To achieve this goal, the polyvinyl chloride pipe is now led to a heated zone 10 where only the outer surface of the outer wall of the pipe is heated. For this purpose, a surface radiation device 11 can be used, which heats the surface of the outer wall to a temperature of about 80 ° C. Thus, the average temperature of the outer wall 8 ranges from 50 to 65 ° C.

Rapid heating of the outer surface of the outer wall of the pipe is essential. Rapid is to be understood here as a period of less than 5 minutes, preferably between 0.2-2 minutes and surface heating to 75-80 ° C.

By heating the outer wall 8 of the plastic tube, the tensile stresses in the inner wall 9 of the tube are reduced so that the tensioned inner wall receives less tension (reduction of about 50-75%) and the subsequent cooling of the outer wall means that the tensile stresses are further balanced so that the tensile stress is no longer .

The result of the heat treatment is shown in the following experiment.
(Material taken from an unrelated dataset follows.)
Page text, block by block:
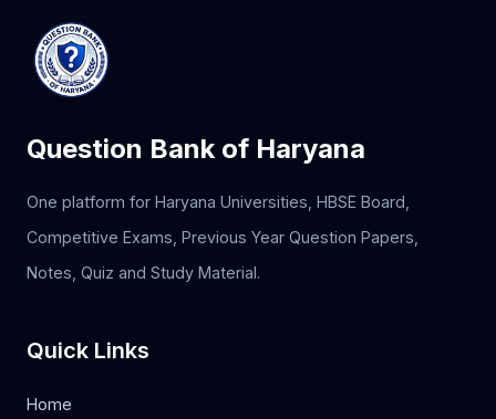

In an extruded tube, cooled to ambient temperature as described above and not subsequently heated, there is an overlap of 5-7 cm on the adjacent portions of the cut edges. This overlap 14 is shown in Fig. 5 and denotes the distance between the cutting edges 15a and 15b when the pipe is cut along the line 15 in Fig. 2. Under the combined notched impact effect, a crack expansion phenomenon occurs in the pipe. Such rupture expansion occurs especially when an unsupported portion of such a pipe is sawn off.

6 75524 After the heat treatment, the overlap is less than 2 cm, whereby the step of subjecting the pipe to the combined notched impact and thus causing damage no longer results in the expansion of the rupture in the inner wall of the pipe.

It should be noted that the temperature during the heating of the outer wall should preferably be such that the plasticization temperature of the plastic material is exceeded, but the temperature remains below the glass transition temperature of the plastic material.

According to another example, the tube is extruded as in the previous example and cooled on the outside by a calibration box 7 and on the inside by a cylindrical part 12 to which cooling water is fed through the tube 13. Cooling by means of the calibration box 7 and part 12 is performed simultaneously.

There is only a 2 cm overlap in the manufactured pipe and the length of the tear formed in the inner wall does not increase.

When using pipes with a diameter of 200 mm, no rupture of the rupture occurs with an overlap of 15 mm.

When using pipes with a diameter of 250 mm, no rupture of the rupture occurs with an overlap of 22 mm.

As shown in Fig. 3, the channels 3 with a rounded cross-section may have an elliptical shape or some other rounded cross-section, as shown in Fig. 4.

Claims (1)

7,75524 Claim Extruded plastic pipe made of thermoplastic, in particular polyvinyl stem, in which the wall of the pipe consists of an inner wall (9) and an outer wall (8) connected to each other by partitions thus forming longitudinal channels (3) spaced apart perimeter and having a rounded cross-sectional shape, characterized in that the tube has the molecular structure and stresses of a tube obtained by heating a calibrated and cooled o tube to a temperature range of 50-100 C for less than 5 minutes, resulting in an inner and outer wall (9, 8) a molecular structure such that the stresses of the outer wall and the stresses of the inner wall are equalized so that there is a circumferential resultant stress in the wall of the pipe (2), which for testing ), which is less than 5%, advantage less than 2% of the total circumference of the pipe.